Saved data entries:
BEGIN

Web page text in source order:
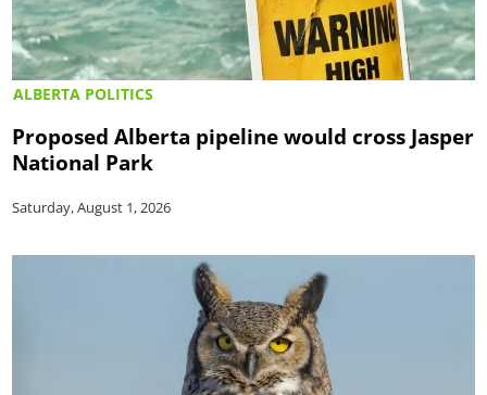
ALBERTA POLITICS
Proposed Alberta pipeline would cross Jasper
National Park
Saturday, August 1, 2026
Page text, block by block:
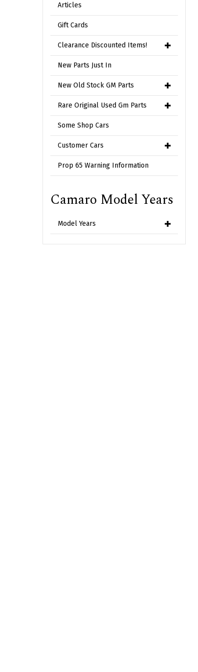
Articles
Gift Cards
Clearance Discounted Items!
New Parts Just In
New Old Stock GM Parts
Rare Original Used Gm Parts
Some Shop Cars
Customer Cars
Prop 65 Warning Information
Camaro Model Years
Model Years
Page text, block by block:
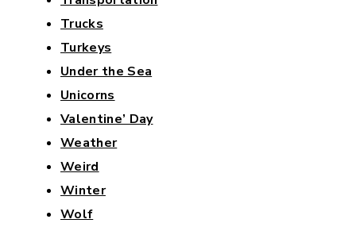
Trucks
Turkeys
Under the Sea
Unicorns
Valentine’ Day
Weather
Weird
Winter
Wolf
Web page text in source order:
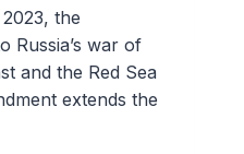
the
Russia’s war of
and the Red Sea
extends the
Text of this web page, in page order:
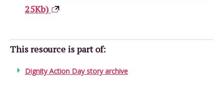
25Kb)
This resource is part of:
Dignity Action Day story archive
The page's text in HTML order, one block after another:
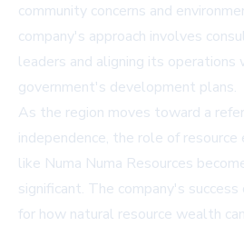
community concerns and
company's approach involves
leaders and aligning its
government's development plans.
As the region moves toward a
independence, the role of
like Numa Numa Resources
significant. The company's
for how natural resource wealth
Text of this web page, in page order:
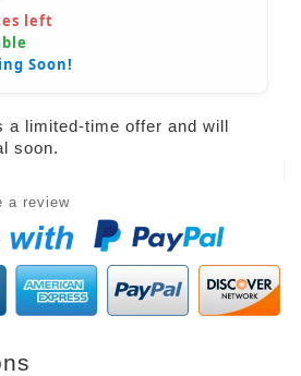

END

PROMPT: Reproduce each entry exactly as written, but leave out the images.

SOLVED PROBLEM:
Web page text in source order:
ALBERTA POLITICS
Proposed Alberta pipeline would cross Jasper
National Park
Saturday, August 1, 2026
Page text, block by block:
Articles
Gift Cards
Clearance Discounted Items!
New Parts Just In
New Old Stock GM Parts
Rare Original Used Gm Parts
Some Shop Cars
Customer Cars
Prop 65 Warning Information
Camaro Model Years
Model Years
Page text, block by block:
Trucks
Turkeys
Under the Sea
Unicorns
Valentine’ Day
Weather
Weird
Winter
Wolf
Web page text in source order:
the
Russia’s war of
and the Red Sea
extends the
Text of this web page, in page order:
25Kb)
This resource is part of:
Dignity Action Day story archive
The page's text in HTML order, one block after another:
community concerns and
company's approach involves
leaders and aligning its
government's development plans.
As the region moves toward a
independence, the role of
like Numa Numa Resources
significant. The company's
for how natural resource wealth
Text of this web page, in page order:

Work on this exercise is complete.